■ Task prompt ■
Quote only the lines that start at the line with "Create layers for" and run to the end of the entries; omit the pictures.

(Extracted data entries)
————
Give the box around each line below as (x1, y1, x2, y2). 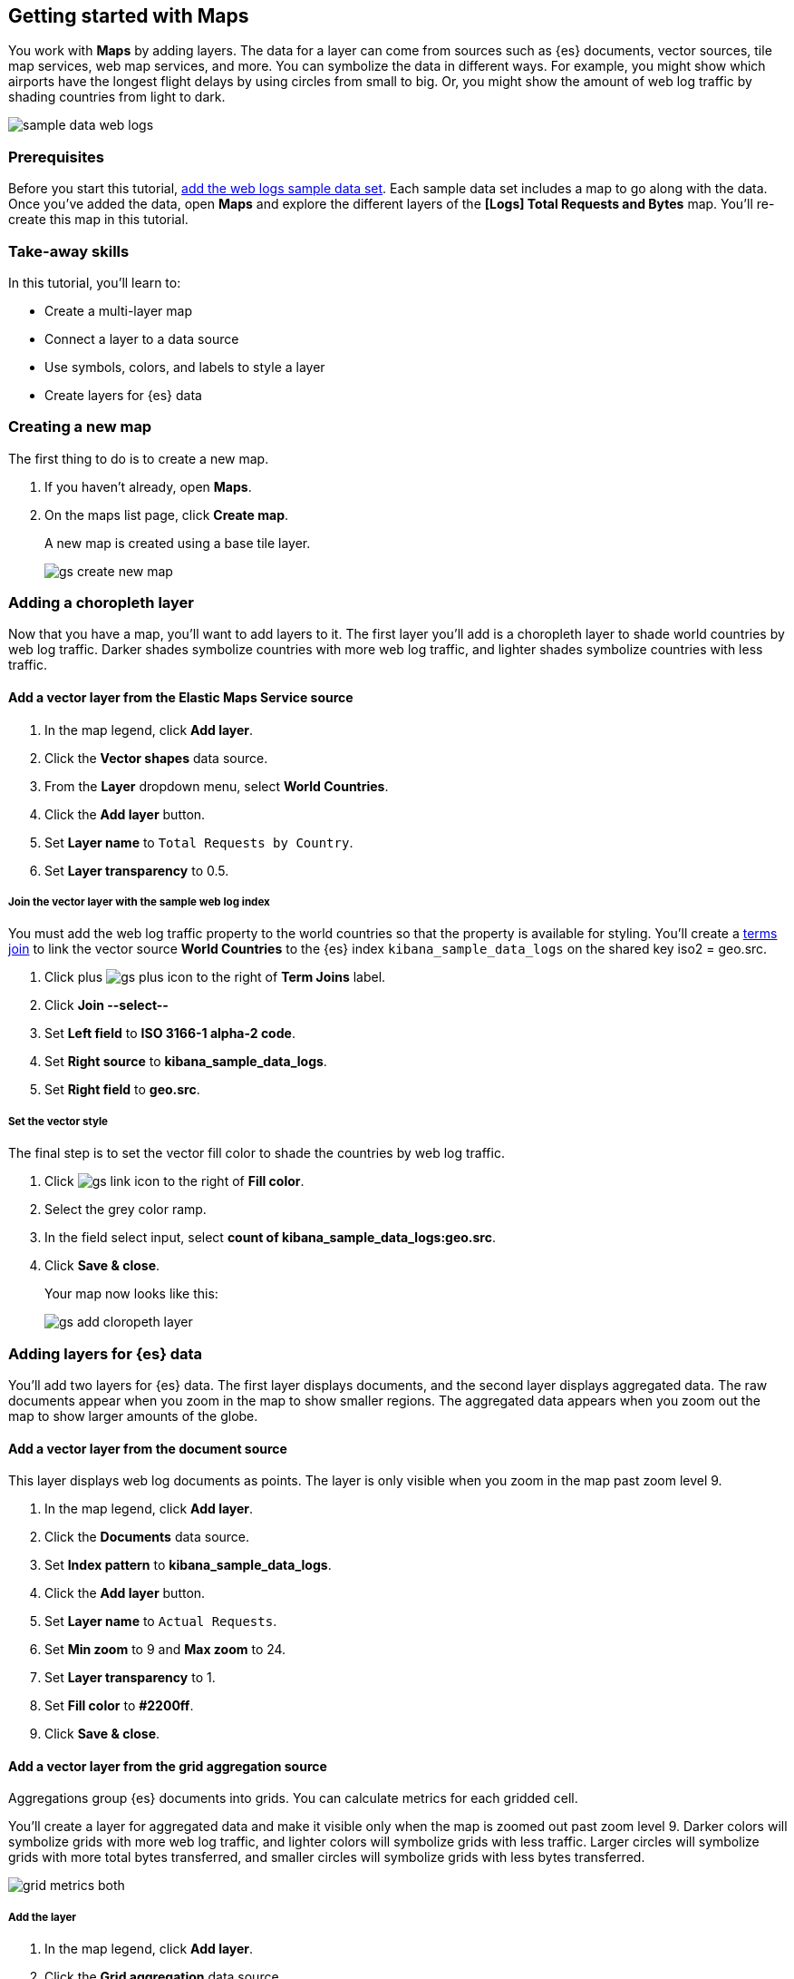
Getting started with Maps (8, 5, 249, 27)
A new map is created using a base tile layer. (44, 534, 311, 551)
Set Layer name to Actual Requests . (44, 1613, 277, 1630)
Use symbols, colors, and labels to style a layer (44, 358, 325, 375)
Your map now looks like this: (44, 1286, 218, 1302)
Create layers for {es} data (44, 387, 202, 403)
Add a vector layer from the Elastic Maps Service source (8, 690, 353, 706)
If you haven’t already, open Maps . (44, 478, 252, 495)
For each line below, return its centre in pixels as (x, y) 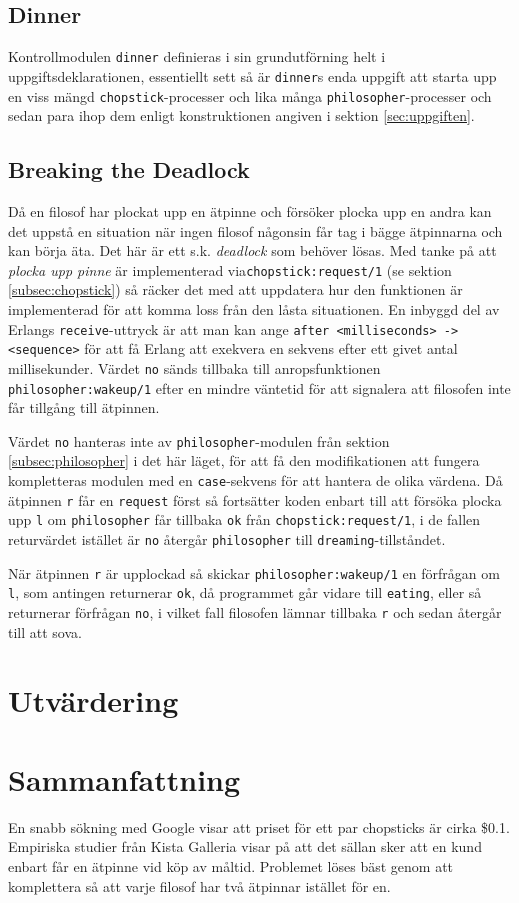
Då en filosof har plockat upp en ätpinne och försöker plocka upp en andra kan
————
■ Reply to the task ■
Create layers for {es} data (44, 387, 202, 403)
Add a vector layer from the Elastic Maps Service source (8, 690, 353, 706)
If you haven’t already, open Maps . (44, 478, 252, 495)
For each line below, return its centre in pixels as (x, y) 
Då en filosof har plockat upp en ätpinne och försöker plocka upp en andra kan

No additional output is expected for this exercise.